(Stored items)
▼

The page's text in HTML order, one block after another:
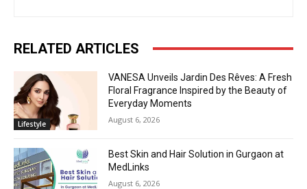
RELATED ARTICLES
Lifestyle
VANESA Unveils Jardin Des Rêves: A Fresh
Floral Fragrance Inspired by the Beauty of
Everyday Moments
August 6, 2026
Best Skin and Hair Solution in Gurgaon at
MedLinks
August 6, 2026
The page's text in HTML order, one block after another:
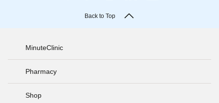
Back to Top
MinuteClinic
Pharmacy
Shop
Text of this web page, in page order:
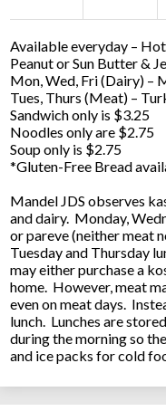
Available everyday –
Peanut or Sun Butter &
Mon, Wed, Fri (Dairy) –
Tues, Thurs (Meat) –
Sandwich only is $3.25
Noodles only are $2.75
Soup only is $2.75
*Gluten-Free Bread
Mandel JDS observes
and dairy. Monday,
or pareve (neither meat
Tuesday and Thursday
may either purchase a
home. However, meat
even on meat days.
lunch. Lunches are
during the morning so
and ice packs for cold
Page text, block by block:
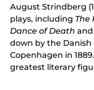
August Strindberg
plays, including The
Dance of Death and
down by the
Copenhagen in
greatest literary
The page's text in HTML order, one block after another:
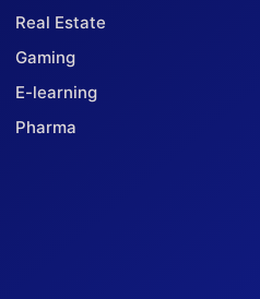
Real Estate
Gaming
E-learning
Pharma
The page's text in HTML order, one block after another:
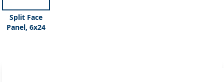
Split Face
Panel, 6x24

▲

ABOUT THIS TASK =>
Write the lines from the one containing "Page text, block" through the end of the data above exactly as they appear, and do not carry over any picture.

SOLVED EXERCISE =>
Page text, block by block:
August Strindberg
plays, including The
Dance of Death and
down by the
Copenhagen in
greatest literary
The page's text in HTML order, one block after another:
Real Estate
Gaming
E-learning
Pharma
The page's text in HTML order, one block after another:
Split Face
Panel, 6x24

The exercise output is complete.